To calculate the chi-square statistic, you take each observed frequency, subtract the expected frequency, square the result, and then divide by the expected frequency. In formula terms, this is represented as: \[ \chi^2 = \sum \frac{(O_i - E_i)^2}{E_i} \] where \(O_i\) denotes the observed frequencies, and \(E_i\) denotes the expected frequencies.

This statistic helps us understand whether the discrepancy we see in the data is due to random chance or if there may be an underlying relationship. In other words, if the chi-square statistic is large (and therefore the p-value is small), we have evidence to suggest that the treatment had a noticeable effect on the outcome.

Randomization Distribution

Randomization distribution is a concept in statistics where we create a distribution of possible outcomes by simulating the random assignment of treatments. This is particularly useful in experiments where you want to know if the results you got could have happened just by chance. By using a deck of cards to represent the different possible outcomes, such as 'Relapse' and 'No Relapse' in our exercise, and then drawing them at random to simulate different treatment assignments, you're essentially creating many alternate realities of your study.

To build a randomization distribution, you'd repeat this drawing many times - in our case, 1000 times - and calculate a statistic, such as the chi-square statistic, for each one. This creates a set of statistics that represent what could happen if the null hypothesis were true. Analyzing this distribution aids in understanding the likelihood of observing a statistic as extreme as the one calculated from your actual data.

Expected Frequencies

Expected frequencies are predictions of how often something will happen, based on the assumption that there are no differences or effects (i.e., under the null hypothesis). When comparing groups, like the treatment groups for cocaine addiction, we calculate what counts we would expect in each group if the treatment had no real effect.

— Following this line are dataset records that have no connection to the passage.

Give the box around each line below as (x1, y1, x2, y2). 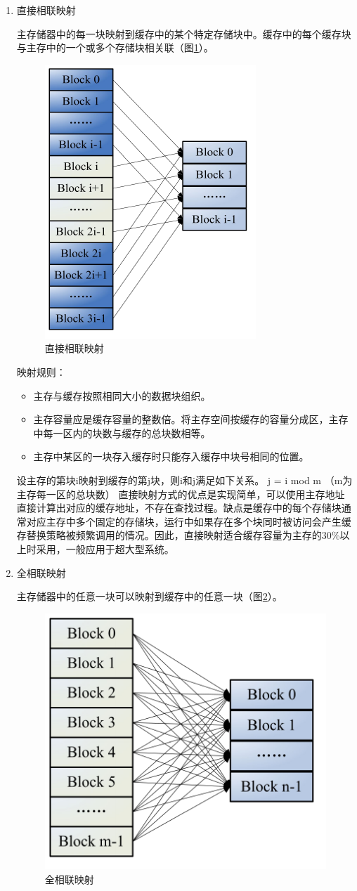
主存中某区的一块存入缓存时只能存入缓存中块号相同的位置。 (33, 449, 309, 464)
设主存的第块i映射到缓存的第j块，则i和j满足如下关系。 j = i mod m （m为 (16, 472, 353, 487)
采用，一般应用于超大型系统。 (36, 541, 174, 556)
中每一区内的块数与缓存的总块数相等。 (33, 425, 211, 440)
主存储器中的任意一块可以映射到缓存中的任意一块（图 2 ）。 (16, 589, 283, 604)
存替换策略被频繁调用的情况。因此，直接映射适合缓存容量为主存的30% (16, 528, 340, 542)
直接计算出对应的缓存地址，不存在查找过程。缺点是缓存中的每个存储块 (16, 500, 342, 515)
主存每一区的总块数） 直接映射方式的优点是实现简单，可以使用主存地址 (16, 486, 345, 501)
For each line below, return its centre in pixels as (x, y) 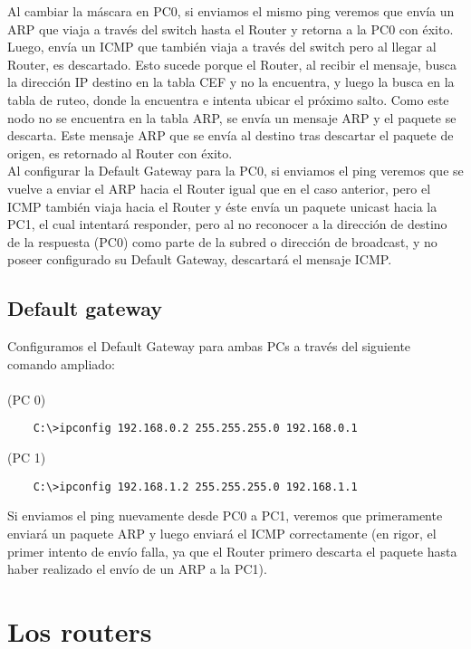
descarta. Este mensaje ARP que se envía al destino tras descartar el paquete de (231, 135)
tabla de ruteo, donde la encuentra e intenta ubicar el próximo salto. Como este (228, 99)
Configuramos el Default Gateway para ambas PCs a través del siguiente (209, 346)
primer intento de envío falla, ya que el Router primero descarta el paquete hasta (232, 551)
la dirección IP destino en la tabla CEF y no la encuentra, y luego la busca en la (231, 82)
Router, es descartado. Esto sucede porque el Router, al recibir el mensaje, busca (232, 64)
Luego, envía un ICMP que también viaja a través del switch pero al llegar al (222, 47)
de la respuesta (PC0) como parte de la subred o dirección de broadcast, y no (222, 241)
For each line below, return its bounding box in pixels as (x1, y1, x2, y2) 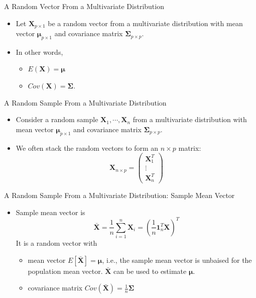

To find these expected frequencies, you would typically use the margins of a contingency table - the totals of rows and columns - because we assume each treatment has the same effect. For instance, if all treatments are equally effective, the relapse and no relapse counts should be proportionally similar across treatments. Therefore, we can estimate expected counts by multiplying the marginal totals and then dividing by the grand total. Mathematically, this can be expressed for a cell in the table as: \[ E_i = \frac{(\text{row total}) \times (\text{column total})}{\text{grand total}} \] These expected frequencies are then used in calculating the chi-square statistic.

Null Hypothesis

The null hypothesis is a key concept in hypothesis testing. It's the default assumption that there is no effect or no difference in the context of your research. For the cocaine addiction study, the null hypothesis would be that none of the treatments (desipramine, lithium, or placebo) makes a difference in relapse rates.

The null hypothesis serves as a baseline against which you measure your actual findings. If your findings deviate significantly from what would be expected under the null hypothesis, you could have enough evidence to reject the null and consider your alternative hypothesis - that there is an effect or difference - to be likely. In the chi-square test, you determine if the observed frequencies (what actually happened) are statistically different from the expected frequencies (what you predict under the null hypothesis).